● Work instructions
Report every line in the listing below where the string "city" shows up.

● Provided information
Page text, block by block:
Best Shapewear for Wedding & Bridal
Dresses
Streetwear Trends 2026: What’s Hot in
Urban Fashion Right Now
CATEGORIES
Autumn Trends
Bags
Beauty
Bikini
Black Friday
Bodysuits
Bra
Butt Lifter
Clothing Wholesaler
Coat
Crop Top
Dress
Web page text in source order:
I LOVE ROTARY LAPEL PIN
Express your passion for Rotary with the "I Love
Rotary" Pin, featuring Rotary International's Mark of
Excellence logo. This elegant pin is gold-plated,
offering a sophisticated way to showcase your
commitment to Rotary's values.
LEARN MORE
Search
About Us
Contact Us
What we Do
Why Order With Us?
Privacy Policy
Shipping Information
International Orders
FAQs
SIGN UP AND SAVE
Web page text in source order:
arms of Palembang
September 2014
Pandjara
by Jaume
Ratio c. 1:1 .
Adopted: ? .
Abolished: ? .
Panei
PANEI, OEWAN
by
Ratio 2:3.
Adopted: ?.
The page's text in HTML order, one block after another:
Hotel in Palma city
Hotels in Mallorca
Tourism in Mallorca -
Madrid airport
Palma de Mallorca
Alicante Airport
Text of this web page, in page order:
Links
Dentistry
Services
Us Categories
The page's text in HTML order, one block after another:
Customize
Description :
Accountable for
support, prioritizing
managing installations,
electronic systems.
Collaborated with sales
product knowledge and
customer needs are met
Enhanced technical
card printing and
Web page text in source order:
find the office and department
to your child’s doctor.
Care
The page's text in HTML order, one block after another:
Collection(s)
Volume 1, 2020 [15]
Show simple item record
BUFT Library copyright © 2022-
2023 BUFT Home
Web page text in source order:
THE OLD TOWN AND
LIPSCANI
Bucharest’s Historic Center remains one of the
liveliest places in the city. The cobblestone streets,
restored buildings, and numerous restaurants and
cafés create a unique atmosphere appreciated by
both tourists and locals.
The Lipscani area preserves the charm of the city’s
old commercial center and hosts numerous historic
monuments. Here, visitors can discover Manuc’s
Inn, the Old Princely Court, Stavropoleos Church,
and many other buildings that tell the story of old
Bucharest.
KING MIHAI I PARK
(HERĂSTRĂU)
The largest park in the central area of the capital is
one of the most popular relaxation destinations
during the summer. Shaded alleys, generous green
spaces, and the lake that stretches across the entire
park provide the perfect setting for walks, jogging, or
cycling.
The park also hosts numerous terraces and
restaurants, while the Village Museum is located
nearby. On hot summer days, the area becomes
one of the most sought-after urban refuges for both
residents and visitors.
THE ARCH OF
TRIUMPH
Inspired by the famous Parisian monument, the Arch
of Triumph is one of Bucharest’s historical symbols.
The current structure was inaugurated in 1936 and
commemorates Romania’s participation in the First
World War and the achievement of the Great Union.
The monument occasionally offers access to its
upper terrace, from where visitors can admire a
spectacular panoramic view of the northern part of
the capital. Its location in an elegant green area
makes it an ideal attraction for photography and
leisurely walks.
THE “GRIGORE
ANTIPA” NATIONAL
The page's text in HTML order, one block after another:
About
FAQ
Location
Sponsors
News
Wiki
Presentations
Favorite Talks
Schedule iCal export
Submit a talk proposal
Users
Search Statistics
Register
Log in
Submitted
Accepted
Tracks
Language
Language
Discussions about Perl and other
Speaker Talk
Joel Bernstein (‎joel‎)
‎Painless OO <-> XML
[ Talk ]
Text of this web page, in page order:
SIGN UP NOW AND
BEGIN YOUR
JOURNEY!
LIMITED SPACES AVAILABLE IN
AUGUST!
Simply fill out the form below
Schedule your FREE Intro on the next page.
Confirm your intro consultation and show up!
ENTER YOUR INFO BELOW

● Exercise output
Hotel in Palma city
liveliest places in the city. The cobblestone streets,
The Lipscani area preserves the charm of the city’s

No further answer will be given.